Trivet - Tutorial

Suppose that we want to test a simple graph that executes a call against GPT-3.5, but that names the assistant:

Simple GPT-3.5 graph

Let's make a wrapper test graph, so that we don't need to pass the name of the assistant in every test case:

Simple GPT-3.5 wrapper graph

Next, let's make a validator graph. It must have input, output, and expectedOutput Graph Input nodes, and they must all be of type Object. In this case, we will use all 3 input nodes.

We extract the validation question from the expectedOutput, and the actual output from output, and the question from input. We then ask GPT if the validation passes. The following prompt is used for this example:

An AI was asked the following question:

"""
{{question}}
"""

The AI responded with:

"""
{{response}}
"""

Your goal is to perform this validation on the AI's response:

"""
{{validation}}
"""

Reply YES if the validation passes. Reply NO if the validation does not pass, and explain why.

With the following system prompt:

You are a validator for AI responses.

You reply YES and nothing else when validation pass.

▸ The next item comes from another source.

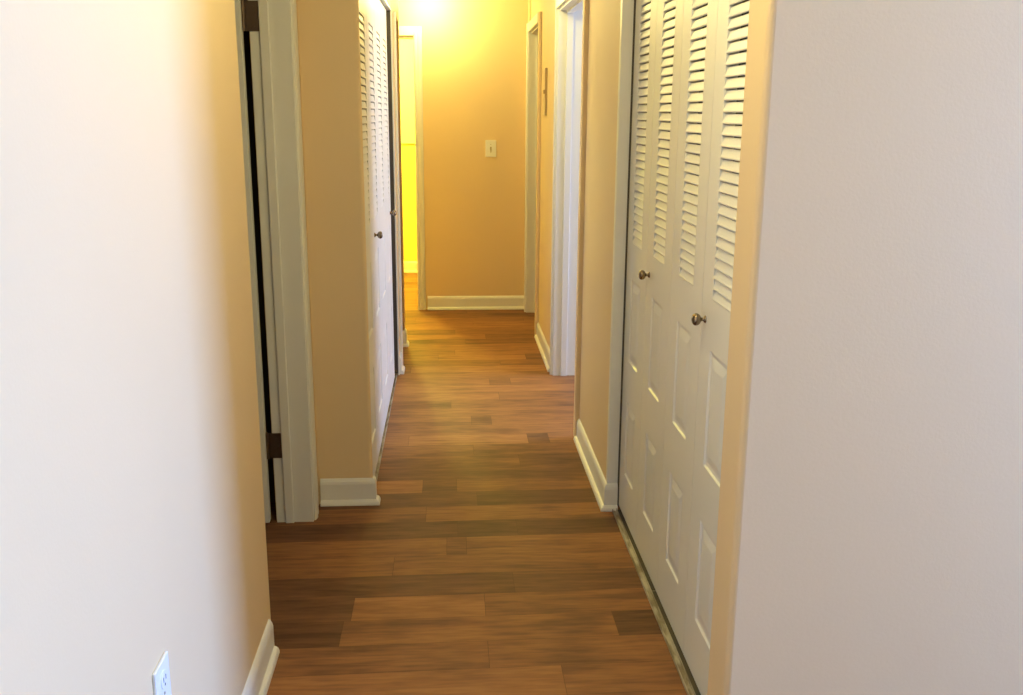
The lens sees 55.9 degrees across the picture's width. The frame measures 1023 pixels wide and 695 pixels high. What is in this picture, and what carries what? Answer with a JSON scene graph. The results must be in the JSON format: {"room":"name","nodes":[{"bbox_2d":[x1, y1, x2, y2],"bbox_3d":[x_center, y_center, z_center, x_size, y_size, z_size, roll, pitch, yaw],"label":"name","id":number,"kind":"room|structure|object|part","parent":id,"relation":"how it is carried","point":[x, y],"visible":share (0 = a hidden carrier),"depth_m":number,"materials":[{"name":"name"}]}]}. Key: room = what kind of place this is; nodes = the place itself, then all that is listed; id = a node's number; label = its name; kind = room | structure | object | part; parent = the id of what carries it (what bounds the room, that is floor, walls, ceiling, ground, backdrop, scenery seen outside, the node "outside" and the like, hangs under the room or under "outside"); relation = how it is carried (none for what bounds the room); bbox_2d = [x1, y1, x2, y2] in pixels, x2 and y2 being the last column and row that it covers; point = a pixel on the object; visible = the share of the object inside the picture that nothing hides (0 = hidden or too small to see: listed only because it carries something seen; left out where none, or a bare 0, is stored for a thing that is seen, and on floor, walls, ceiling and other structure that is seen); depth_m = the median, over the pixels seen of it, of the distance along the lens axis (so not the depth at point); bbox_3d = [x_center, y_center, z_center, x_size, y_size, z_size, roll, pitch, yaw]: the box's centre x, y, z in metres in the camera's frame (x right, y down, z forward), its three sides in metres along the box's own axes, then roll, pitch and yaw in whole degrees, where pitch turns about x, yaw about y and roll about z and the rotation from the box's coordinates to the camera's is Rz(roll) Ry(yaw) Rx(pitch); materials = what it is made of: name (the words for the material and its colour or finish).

You reply NO and explain why when validations do not pass.

The full validation graph looks as follows:

Simple GPT-3.5 validation graph

Next, let's make a test suite for this graph. Open the Trivet Tests tab and create a new test suite with the following configuration:

Trivet test suite configuration

Add a new test case with the following configuration:

Trivet test case configuration

Note that for the input, you are asking GPT to perform the validation on this output, instead of validating the output directly. This is a useful pattern because you can check many more things than you can check programmatically, such as the tone and grammar strings!

Next, click the Run Test Suite button. You should see something like the following output appear in the test case editor:

Trivet test case output

Congratulations! You've just run your first Trivet test suite! You can add more tests to this suite, or create more test suites for other graphs.